Logistic Regression is a statistical model that can be used to model the probability that the response Y belongs to a particular category/class. This is different from other classification algorithms that model the response Y directly. In our project, Logistic Regression can be used to model the probability that the List Price of a Walmart product belongs to any of the labels. Logistic Regression uses a logistic function to model a statistically dependent variable (typically binary). In a binary logistic regression problem, the dependent variable (i.e., the response Y) can have two possible categorical values such as “0” and “1".

In [None]:
from sklearn.linear_model import LogisticRegression

# Create the pipeline.
clf_logreg = Pipeline([('vect', column_transformer),
                      ('chi', SelectKBest(chi2, k=7000)),
                      ('clf', LogisticRegression(multi_class='multinomial', max_iter=1000))])

In [None]:
# Fit the classifier.
clf_logreg.fit(X_train, y_train)
show_metrics(clf_logreg, X_test, y_test)

Logistic regression performs much better than the dummy classifier, with a $42.67$% classification score. We could choose this model to further tune, changing the decision boundary probability to do so.

## Random Forest

The random forest classifier is an ensemble estimator that fits a series of decision trees on various sub-samples of the dataset. `sklearn`'s implementation uses bootstrapping by default and uses the `gini` index as a measure of node purity in each of the trees.

In [None]:
from sklearn.ensemble import RandomForestClassifier

# Create the pipeline.
clf_RF = Pipeline([('vect', column_transformer),
                   ('chi', SelectKBest(chi2, k=7000)),
                   ('clf', RandomForestClassifier())])

In [None]:
# Fit the classifier.
clf_RF.fit(X_train, y_train)
show_metrics(clf_RF, X_test, y_test)

## RBF (Radial Basis Function) SVC

SVC stands for C-Support Vector Classification. According to skcikit learn, "The fit time scales at least quadratically with the number of samples and may be impractical beyond tens of thousands of samples." SVC is using a radial basis function for its kernel to build a "one vs one" model. 

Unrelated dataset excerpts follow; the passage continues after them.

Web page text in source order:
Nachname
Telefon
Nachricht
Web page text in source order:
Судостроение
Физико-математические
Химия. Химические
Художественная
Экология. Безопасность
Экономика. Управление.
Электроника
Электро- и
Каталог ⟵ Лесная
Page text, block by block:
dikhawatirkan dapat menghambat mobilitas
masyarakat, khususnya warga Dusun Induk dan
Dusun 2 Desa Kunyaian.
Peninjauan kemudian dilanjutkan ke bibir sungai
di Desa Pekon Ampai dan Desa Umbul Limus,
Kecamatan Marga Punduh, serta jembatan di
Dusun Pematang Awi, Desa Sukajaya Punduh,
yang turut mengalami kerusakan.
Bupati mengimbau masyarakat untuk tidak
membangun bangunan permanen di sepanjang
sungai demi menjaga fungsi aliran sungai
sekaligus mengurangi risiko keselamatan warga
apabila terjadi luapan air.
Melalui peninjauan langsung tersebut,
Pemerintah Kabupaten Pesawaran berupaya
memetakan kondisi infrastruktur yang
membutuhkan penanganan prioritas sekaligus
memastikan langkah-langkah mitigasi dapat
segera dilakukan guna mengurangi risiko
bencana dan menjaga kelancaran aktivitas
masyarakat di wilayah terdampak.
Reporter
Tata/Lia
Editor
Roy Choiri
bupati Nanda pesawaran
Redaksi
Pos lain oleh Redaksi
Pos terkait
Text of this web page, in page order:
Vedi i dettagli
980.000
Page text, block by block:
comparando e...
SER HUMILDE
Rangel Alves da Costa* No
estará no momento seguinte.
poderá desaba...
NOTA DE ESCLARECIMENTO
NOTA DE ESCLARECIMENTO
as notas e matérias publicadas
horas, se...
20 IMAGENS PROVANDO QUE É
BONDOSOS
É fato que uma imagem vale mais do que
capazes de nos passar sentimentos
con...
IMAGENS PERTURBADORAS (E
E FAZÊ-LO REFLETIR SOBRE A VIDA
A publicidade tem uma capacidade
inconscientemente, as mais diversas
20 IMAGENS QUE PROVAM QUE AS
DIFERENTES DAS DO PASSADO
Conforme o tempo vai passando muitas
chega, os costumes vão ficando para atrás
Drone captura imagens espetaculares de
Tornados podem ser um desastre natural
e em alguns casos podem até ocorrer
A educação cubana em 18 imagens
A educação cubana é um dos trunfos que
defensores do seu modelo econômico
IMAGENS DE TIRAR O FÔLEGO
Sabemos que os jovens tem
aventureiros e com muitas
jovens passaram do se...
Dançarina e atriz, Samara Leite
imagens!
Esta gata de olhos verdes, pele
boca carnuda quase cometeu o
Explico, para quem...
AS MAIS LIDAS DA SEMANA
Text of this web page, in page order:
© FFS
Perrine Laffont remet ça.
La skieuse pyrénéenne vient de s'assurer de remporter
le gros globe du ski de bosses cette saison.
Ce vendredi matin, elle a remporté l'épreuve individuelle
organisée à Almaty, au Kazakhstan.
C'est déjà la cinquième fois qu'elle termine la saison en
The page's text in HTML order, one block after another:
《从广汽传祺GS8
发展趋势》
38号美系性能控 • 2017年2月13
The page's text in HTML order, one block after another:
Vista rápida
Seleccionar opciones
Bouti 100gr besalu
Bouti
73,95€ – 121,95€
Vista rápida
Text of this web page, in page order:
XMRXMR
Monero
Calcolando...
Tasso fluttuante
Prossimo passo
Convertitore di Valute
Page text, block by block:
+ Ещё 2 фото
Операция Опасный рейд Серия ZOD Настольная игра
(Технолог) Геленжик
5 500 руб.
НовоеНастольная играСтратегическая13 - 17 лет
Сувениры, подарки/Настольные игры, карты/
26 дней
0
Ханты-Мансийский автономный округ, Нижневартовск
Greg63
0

Support Vector Machines (SVMs) are used for solving supervised learning classification problems, but they can also be used for clustering and regression algorithms. SVM tries to find a hyperplane that separates the response classes with highest margin possible. The points that lie on the margins are called support vectors. SVM uses a kernel called radial basis function to build a one vs one model for the prediction with approximately 43% accuracy. RBF is the default kernel used within scikit-learn’s SVM algorithm, and it helps to control individual observation’s effect on the overall algorithm. Large values of gamma parameter indicate greater effect of test observation on the overall algorithm.

### Baseline SVC (RBF)

In [None]:
from sklearn.svm import SVC

# Create the pipeline.
clf_SVC = Pipeline([('vect', column_transformer),
                   ('chi',  SelectKBest(chi2, k=7000)),
                   ('clf', SVC(kernel='rbf', gamma=1, C=1, decision_function_shape='ovo'))])

In [None]:
# Fit the classifier.
clf_SVC.fit(X_train, y_train)

In [None]:
show_metrics(clf_SVC, X_test, y_test)

We performed a cross-validation measurement of SVC on a small subset of ~2000 samples but it did not improve classification performance, so we elected not to run the full dataset on the cross-validation score.

## Summary

Fitting information from roughly 30,000 products is a computationally intensive process. One of the challenges we can address is fitting models on a smaller sub-sample of the data in such a way that our findings extrapolate well once we increase the amount of samples used. Initially, we setup our models using ~2000 samples from the larger population.

Considering that the `DummyClassifier` has a classification score of ~26%, there is a clear improvement to the process that comes from using the other models. Hyperparameter tuning can be used to improve the performance of the different models.

It is possible that we could redefine the classification we're trying to ask. Instead of the challenging multi-class classification, the problem domain could be reduced. Exploring a smaller number of labels or even turning the problem into a binary classification tasks may work well, especially in terms of something like the logistic regression model.